Brief> Repeat the listing exactly, minus the pictures.

Data extracts>
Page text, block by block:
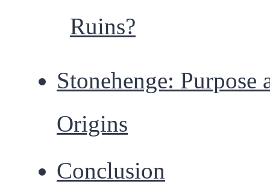
Ruins?
Stonehenge: Purpose
Origins
Conclusion
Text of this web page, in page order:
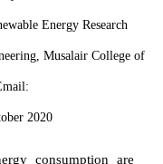
Energy Research
Musalair College of
2020
consumption are
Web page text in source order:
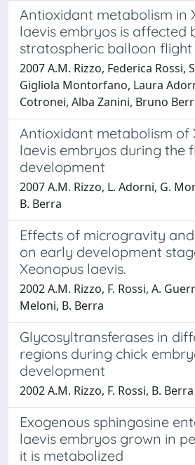
Antioxidant metabolism in
laevis embryos is affected
stratospheric balloon flight
2007 A.M. Rizzo, Federica Rossi,
Gigliola Montorfano, Laura
Cotronei, Alba Zanini, Bruno
Antioxidant metabolism of
laevis embryos during the
development
2007 A.M. Rizzo, L. Adorni, G.
B. Berra
Effects of microgravity
on early development
Xeonopus laevis.
2002 A.M. Rizzo, F. Rossi, A.
Meloni, B. Berra
Glycosyltransferases in
regions during chick
development
2002 A.M. Rizzo, F. Rossi, B. Berra
Exogenous sphingosine
laevis embryos grown in
it is metabolized

Written answer>
Page text, block by block:
Ruins?
Stonehenge: Purpose
Origins
Conclusion
Text of this web page, in page order:
Energy Research
Musalair College of
2020
consumption are
Web page text in source order:
Antioxidant metabolism in
laevis embryos is affected
stratospheric balloon flight
2007 A.M. Rizzo, Federica Rossi,
Gigliola Montorfano, Laura
Cotronei, Alba Zanini, Bruno
Antioxidant metabolism of
laevis embryos during the
development
2007 A.M. Rizzo, L. Adorni, G.
B. Berra
Effects of microgravity
on early development
Xeonopus laevis.
2002 A.M. Rizzo, F. Rossi, A.
Meloni, B. Berra
Glycosyltransferases in
regions during chick
development
2002 A.M. Rizzo, F. Rossi, B. Berra
Exogenous sphingosine
laevis embryos grown in
it is metabolized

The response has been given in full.